**WORK ORDER:** Keep only those lines of the records that include the string "centre".

**EXCERPTED RECORDS:**
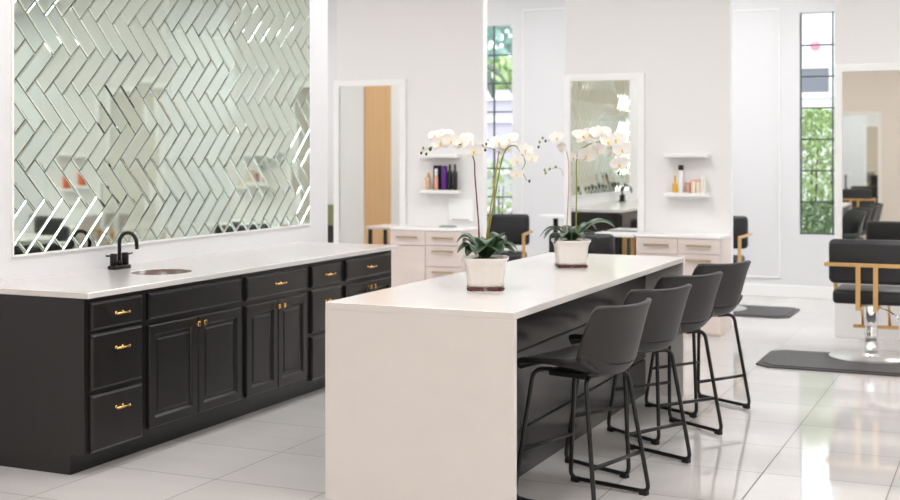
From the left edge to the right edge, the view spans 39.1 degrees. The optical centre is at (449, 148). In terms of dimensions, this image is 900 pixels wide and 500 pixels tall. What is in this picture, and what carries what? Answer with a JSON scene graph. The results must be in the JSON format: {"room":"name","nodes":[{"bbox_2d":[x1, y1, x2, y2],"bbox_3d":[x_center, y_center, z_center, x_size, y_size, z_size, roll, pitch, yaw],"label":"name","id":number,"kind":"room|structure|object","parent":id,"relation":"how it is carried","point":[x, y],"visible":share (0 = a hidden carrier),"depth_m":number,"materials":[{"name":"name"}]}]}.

--

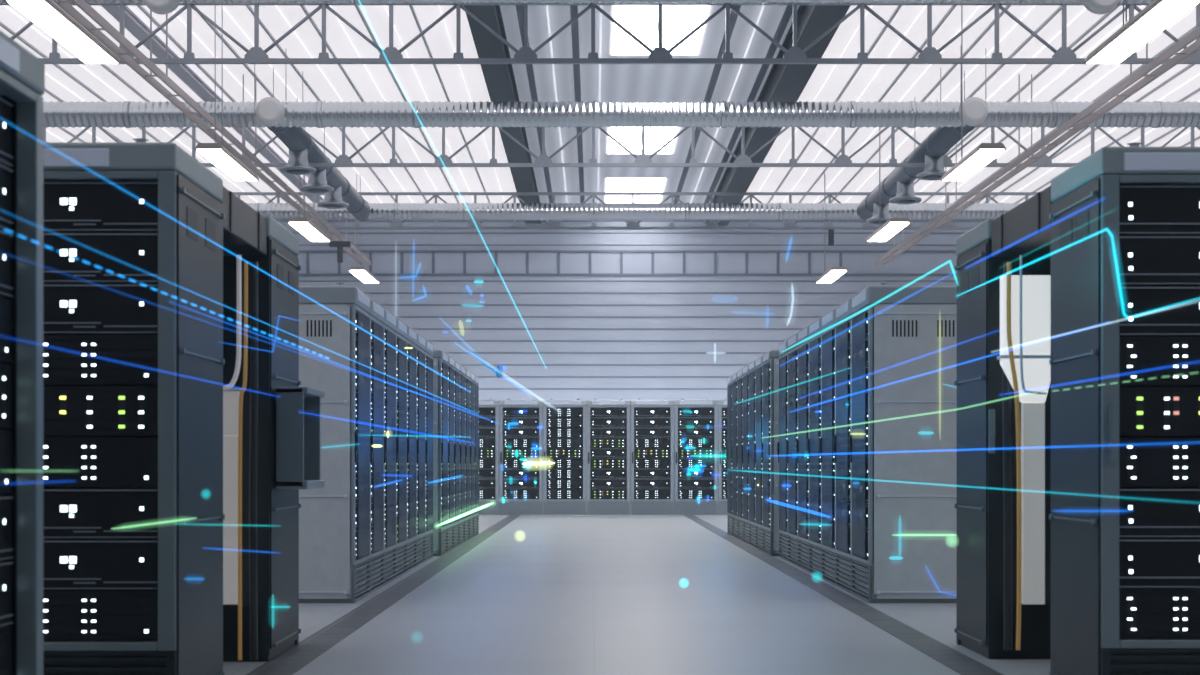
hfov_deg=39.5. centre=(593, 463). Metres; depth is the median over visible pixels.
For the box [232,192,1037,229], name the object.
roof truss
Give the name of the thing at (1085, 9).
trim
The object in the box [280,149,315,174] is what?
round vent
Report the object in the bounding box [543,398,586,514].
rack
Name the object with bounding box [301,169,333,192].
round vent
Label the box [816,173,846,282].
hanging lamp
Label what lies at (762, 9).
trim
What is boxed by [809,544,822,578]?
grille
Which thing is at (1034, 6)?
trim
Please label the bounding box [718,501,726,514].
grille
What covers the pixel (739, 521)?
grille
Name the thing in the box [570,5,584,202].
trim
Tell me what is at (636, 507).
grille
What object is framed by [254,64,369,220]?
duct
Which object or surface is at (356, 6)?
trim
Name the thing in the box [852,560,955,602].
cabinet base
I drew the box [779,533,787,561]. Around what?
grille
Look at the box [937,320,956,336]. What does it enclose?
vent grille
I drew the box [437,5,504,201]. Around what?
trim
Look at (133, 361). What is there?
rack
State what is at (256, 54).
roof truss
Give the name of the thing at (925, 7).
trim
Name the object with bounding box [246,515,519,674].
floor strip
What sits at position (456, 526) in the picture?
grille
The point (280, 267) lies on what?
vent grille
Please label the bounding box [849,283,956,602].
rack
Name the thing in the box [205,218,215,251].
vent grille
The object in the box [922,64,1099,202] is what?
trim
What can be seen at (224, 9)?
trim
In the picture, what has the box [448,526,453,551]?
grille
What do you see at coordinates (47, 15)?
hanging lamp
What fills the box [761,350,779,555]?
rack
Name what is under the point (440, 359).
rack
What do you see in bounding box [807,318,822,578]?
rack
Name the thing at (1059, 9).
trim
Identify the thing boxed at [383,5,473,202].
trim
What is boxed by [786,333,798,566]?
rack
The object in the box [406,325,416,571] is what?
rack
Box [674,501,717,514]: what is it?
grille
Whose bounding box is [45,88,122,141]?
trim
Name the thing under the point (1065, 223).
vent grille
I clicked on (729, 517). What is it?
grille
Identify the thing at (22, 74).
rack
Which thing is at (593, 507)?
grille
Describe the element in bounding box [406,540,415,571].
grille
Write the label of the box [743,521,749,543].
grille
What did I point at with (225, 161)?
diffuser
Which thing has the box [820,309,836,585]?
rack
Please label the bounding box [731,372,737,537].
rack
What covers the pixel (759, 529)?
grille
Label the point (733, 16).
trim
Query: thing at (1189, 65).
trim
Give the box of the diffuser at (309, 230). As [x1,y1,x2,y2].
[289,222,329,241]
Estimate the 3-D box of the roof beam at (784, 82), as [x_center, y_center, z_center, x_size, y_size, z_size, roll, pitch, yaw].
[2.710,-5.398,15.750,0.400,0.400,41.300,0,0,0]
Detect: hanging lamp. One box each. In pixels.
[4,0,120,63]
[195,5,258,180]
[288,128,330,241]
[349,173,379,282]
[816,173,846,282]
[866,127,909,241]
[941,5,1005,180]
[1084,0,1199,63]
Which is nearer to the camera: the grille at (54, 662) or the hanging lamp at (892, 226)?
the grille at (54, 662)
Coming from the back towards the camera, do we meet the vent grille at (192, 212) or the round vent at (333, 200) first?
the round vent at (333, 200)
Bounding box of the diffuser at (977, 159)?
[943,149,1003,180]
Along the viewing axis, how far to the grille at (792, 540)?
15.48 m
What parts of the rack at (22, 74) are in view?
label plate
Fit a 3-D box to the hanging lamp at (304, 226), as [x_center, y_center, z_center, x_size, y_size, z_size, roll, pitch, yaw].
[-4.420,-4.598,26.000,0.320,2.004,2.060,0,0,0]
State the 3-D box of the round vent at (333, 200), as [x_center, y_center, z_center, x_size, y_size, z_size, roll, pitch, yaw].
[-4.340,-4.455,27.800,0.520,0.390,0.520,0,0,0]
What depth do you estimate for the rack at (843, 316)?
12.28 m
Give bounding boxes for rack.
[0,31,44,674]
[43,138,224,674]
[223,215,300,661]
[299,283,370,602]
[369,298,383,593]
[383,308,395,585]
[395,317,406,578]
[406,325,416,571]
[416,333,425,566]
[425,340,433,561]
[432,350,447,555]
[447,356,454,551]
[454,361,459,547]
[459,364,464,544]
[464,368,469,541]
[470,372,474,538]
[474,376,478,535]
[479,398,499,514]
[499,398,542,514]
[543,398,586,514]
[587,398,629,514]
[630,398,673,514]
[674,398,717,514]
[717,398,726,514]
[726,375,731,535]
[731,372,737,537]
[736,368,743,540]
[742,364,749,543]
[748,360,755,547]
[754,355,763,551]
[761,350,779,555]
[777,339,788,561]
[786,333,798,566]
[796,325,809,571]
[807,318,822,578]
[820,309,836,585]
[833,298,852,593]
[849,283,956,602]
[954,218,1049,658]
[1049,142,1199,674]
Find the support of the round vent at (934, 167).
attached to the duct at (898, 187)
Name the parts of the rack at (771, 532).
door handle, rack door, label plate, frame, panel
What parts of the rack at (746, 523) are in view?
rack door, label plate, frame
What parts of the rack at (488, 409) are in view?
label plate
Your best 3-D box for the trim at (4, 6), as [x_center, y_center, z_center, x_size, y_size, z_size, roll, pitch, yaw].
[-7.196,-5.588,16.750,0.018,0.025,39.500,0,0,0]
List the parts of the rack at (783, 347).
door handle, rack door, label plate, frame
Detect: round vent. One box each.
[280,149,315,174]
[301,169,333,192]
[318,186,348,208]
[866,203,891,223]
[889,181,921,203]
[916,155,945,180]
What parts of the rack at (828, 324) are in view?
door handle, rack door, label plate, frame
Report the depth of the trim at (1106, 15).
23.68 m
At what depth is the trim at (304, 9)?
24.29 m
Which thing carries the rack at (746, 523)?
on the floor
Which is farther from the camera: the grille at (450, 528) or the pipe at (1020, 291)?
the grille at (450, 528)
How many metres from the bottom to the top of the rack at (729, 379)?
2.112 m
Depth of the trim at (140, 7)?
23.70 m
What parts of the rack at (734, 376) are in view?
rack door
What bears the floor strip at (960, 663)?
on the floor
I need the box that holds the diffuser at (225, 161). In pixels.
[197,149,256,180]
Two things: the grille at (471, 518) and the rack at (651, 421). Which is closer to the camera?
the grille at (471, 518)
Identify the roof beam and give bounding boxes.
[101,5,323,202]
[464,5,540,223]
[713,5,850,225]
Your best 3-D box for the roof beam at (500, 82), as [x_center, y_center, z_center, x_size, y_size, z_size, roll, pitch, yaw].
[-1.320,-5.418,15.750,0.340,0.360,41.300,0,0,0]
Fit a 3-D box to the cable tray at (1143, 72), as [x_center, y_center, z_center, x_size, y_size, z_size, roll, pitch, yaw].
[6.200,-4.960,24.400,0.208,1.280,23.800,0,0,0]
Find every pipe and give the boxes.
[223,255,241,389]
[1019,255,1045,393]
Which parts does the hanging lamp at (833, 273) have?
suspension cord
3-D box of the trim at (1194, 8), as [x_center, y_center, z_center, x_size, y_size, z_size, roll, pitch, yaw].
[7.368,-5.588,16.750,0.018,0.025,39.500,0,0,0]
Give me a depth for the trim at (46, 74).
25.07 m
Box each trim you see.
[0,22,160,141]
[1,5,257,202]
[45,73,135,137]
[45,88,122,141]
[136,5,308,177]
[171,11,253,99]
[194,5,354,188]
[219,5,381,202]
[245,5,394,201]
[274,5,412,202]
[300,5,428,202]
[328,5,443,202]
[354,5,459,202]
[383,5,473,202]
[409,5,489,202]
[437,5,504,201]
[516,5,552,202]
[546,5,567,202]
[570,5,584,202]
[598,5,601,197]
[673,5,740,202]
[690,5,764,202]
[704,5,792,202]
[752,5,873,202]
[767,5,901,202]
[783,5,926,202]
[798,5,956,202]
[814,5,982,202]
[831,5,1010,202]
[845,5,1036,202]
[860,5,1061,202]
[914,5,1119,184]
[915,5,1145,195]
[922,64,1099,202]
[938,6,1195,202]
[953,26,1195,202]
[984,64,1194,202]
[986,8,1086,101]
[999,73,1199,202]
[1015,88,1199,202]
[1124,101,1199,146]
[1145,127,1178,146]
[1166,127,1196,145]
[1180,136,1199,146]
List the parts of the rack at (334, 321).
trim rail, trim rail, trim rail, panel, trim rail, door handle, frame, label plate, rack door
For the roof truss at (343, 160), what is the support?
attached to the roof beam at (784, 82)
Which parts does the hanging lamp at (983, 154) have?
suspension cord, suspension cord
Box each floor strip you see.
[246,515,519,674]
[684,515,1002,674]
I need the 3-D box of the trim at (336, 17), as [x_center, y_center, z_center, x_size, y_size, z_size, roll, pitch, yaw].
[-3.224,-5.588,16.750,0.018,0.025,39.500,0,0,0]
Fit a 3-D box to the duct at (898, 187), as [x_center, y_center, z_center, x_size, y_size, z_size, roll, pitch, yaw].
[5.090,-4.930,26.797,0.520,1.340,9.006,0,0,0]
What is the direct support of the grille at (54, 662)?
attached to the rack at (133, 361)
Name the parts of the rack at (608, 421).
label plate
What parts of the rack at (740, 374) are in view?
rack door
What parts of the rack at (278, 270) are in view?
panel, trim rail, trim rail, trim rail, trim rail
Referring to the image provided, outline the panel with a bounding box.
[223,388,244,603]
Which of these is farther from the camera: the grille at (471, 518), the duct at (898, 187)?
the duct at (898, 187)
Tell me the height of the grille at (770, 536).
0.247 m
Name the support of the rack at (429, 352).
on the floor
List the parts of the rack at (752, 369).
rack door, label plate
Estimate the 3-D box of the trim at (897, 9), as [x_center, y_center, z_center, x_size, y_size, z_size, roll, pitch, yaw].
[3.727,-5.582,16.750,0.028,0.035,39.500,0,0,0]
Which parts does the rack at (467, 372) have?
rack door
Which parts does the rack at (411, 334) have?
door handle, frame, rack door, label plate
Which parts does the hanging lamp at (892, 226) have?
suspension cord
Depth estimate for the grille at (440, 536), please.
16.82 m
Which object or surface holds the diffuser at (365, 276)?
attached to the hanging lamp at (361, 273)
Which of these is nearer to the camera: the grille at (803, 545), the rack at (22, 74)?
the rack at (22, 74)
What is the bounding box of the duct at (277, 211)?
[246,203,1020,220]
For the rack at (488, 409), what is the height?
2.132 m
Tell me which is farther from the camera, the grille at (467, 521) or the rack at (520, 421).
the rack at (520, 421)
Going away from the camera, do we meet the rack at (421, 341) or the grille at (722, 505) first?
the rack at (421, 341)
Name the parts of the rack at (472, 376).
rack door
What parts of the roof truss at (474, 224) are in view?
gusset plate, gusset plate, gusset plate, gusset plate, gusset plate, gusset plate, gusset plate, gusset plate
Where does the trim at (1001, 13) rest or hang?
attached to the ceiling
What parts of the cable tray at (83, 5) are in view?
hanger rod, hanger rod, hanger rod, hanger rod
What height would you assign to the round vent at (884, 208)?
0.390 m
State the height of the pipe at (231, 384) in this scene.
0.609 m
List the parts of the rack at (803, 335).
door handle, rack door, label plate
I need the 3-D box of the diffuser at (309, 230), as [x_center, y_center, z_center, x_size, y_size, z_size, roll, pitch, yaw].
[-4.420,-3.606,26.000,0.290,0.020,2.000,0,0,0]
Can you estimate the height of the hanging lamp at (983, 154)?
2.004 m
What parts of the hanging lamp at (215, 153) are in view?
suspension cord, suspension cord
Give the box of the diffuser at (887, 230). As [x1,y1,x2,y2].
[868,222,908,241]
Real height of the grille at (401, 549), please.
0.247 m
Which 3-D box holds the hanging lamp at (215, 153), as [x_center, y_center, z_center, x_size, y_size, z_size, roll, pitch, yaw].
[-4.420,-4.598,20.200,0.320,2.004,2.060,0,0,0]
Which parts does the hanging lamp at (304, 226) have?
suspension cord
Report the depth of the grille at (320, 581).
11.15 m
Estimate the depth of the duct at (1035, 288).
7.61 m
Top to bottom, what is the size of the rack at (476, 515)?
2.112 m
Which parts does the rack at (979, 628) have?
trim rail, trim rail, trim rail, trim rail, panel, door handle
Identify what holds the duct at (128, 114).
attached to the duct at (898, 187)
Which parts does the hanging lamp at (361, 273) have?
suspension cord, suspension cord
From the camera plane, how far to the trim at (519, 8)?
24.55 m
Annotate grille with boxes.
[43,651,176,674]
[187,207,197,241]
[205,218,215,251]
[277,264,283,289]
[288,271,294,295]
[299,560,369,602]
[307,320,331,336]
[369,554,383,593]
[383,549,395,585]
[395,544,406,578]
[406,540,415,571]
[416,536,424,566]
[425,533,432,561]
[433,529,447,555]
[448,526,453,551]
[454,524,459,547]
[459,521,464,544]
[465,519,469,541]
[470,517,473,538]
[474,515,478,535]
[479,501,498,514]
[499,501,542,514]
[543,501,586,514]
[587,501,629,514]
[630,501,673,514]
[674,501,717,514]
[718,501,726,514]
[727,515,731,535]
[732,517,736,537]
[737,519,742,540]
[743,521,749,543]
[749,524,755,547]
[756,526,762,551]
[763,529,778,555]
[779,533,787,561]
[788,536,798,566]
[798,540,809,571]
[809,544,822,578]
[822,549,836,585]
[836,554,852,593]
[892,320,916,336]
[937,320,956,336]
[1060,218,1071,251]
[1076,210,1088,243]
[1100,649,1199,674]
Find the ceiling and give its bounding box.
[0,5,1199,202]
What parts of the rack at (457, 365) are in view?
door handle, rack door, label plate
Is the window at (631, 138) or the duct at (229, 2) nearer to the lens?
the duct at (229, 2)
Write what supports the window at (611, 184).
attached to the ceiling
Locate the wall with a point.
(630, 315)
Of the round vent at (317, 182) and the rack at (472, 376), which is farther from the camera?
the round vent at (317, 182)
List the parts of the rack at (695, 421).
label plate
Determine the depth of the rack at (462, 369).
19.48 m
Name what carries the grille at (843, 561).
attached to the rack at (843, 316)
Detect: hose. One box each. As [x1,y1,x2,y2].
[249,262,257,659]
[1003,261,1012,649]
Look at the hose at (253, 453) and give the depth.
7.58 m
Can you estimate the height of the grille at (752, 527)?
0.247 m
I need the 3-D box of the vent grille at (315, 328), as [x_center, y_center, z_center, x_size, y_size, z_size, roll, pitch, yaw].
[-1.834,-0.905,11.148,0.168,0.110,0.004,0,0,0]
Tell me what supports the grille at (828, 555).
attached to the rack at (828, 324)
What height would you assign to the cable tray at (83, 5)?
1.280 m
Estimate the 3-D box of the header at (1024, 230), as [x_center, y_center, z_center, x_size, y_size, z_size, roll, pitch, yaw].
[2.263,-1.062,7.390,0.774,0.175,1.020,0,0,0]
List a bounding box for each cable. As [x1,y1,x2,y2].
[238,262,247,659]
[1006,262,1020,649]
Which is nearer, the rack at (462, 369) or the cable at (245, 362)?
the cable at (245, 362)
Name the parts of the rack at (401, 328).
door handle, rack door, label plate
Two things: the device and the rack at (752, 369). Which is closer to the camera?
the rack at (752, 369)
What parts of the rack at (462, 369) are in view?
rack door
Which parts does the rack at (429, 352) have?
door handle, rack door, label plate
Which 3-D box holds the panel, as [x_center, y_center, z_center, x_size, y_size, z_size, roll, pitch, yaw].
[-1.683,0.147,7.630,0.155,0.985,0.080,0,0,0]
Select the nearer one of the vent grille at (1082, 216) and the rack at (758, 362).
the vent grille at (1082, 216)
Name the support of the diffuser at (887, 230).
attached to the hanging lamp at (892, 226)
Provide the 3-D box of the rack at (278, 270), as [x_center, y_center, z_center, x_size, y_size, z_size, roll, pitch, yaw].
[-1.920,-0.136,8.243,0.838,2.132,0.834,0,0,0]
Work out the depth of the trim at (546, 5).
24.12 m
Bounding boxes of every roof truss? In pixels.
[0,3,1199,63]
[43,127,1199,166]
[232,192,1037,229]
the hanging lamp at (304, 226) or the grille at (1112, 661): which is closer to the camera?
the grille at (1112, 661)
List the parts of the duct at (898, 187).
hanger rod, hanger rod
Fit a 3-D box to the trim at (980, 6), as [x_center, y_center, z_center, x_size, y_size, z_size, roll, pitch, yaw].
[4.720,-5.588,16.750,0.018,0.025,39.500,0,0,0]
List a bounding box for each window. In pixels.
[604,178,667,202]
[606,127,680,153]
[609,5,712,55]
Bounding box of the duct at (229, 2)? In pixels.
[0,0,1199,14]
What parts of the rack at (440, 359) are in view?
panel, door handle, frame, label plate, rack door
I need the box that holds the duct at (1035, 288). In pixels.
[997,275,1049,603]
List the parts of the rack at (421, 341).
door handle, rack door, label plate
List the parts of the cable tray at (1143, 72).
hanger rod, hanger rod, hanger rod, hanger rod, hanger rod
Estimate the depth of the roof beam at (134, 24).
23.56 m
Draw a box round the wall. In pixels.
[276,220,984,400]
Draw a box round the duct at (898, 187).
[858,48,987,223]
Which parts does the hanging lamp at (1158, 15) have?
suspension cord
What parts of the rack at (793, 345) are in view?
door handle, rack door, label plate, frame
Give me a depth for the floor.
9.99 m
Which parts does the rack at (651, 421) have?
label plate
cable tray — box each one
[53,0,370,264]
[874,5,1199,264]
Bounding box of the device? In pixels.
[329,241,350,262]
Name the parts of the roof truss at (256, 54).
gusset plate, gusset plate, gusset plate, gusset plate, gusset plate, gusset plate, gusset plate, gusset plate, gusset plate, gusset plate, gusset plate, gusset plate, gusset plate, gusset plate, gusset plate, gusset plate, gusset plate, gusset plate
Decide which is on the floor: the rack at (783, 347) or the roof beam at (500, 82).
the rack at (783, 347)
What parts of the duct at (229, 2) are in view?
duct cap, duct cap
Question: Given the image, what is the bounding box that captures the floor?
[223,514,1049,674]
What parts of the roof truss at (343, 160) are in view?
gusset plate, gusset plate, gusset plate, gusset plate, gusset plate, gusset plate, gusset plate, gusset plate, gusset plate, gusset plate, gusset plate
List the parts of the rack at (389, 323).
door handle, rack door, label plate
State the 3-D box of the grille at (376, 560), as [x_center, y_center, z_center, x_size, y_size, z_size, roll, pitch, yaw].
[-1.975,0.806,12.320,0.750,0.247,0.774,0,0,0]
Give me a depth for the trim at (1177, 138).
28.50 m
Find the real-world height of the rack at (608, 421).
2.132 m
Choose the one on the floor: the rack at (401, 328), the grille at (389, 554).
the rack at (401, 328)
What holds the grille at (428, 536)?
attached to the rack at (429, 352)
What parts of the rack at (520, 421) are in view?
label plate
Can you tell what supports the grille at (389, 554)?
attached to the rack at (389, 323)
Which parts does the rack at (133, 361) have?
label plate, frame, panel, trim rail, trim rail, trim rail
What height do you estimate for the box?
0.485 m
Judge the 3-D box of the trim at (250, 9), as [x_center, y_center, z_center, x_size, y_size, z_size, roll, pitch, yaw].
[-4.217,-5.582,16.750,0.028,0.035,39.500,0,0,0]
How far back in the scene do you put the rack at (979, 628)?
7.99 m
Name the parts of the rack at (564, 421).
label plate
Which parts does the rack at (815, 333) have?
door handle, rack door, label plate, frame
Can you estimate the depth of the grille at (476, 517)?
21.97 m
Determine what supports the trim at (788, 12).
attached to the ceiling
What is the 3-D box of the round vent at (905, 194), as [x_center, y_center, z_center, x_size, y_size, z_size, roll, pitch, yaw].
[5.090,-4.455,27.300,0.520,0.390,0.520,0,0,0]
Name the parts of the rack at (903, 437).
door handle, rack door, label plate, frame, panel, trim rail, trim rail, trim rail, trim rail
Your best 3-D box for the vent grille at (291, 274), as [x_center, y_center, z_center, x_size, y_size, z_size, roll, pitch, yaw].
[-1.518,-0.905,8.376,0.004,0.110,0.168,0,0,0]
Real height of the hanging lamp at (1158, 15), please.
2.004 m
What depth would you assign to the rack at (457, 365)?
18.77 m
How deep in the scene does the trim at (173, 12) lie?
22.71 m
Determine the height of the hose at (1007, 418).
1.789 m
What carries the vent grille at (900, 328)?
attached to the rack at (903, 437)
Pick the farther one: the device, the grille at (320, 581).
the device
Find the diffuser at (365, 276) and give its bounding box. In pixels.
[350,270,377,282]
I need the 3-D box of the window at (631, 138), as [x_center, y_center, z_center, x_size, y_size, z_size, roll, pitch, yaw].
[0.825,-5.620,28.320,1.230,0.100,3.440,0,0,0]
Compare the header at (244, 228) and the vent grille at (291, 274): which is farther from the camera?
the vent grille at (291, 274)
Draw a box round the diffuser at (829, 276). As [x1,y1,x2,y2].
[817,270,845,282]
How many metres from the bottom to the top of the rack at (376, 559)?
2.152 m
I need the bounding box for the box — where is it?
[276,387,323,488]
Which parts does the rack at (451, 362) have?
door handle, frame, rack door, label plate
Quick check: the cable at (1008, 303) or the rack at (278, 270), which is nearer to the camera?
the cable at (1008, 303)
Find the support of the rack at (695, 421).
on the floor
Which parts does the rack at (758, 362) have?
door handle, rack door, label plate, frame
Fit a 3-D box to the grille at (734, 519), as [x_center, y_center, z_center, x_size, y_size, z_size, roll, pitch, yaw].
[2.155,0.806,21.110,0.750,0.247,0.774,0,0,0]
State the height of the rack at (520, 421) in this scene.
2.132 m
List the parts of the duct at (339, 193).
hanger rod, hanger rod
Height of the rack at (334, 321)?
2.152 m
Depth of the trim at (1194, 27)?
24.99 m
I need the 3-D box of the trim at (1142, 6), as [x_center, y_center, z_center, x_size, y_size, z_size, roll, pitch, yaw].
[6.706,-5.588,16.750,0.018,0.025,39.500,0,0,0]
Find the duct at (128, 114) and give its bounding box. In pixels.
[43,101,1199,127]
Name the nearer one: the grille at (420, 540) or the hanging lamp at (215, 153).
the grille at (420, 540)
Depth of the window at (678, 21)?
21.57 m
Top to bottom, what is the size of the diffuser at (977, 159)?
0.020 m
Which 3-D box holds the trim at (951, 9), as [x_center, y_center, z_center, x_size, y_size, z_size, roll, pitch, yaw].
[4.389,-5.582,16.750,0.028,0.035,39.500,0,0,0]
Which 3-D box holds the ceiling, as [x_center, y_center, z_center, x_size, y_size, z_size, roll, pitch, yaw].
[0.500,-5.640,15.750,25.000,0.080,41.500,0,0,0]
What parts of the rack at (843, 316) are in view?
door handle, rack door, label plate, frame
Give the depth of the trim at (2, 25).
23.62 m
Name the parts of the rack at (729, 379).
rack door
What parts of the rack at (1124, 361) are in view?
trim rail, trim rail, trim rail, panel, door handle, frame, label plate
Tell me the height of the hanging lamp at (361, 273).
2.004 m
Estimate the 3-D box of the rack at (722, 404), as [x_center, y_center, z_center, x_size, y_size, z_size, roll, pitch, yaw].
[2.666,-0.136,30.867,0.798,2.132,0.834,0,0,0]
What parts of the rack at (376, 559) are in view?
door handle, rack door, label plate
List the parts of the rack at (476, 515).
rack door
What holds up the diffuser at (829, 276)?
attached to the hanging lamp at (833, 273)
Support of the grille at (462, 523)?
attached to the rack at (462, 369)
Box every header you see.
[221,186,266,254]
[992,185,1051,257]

**WRITTEN ANSWER:**
From the left edge to the right edge, the view spans 39.1 degrees. The optical centre is at (449, 148). In terms of dimensions, this image is 900 pixels wide and 500 pixels tall. What is in this picture, and what carries what? Answer with a JSON scene graph. The results must be in the JSON format: {"room":"name","nodes":[{"bbox_2d":[x1, y1, x2, y2],"bbox_3d":[x_center, y_center, z_center, x_size, y_size, z_size, roll, pitch, yaw],"label":"name","id":number,"kind":"room|structure|object","parent":id,"relation":"how it is carried","point":[x, y],"visible":share (0 = a hidden carrier),"depth_m":number,"materials":[{"name":"name"}]}]}.
hfov_deg=39.5. centre=(593, 463). Metres; depth is the median over visible pixels.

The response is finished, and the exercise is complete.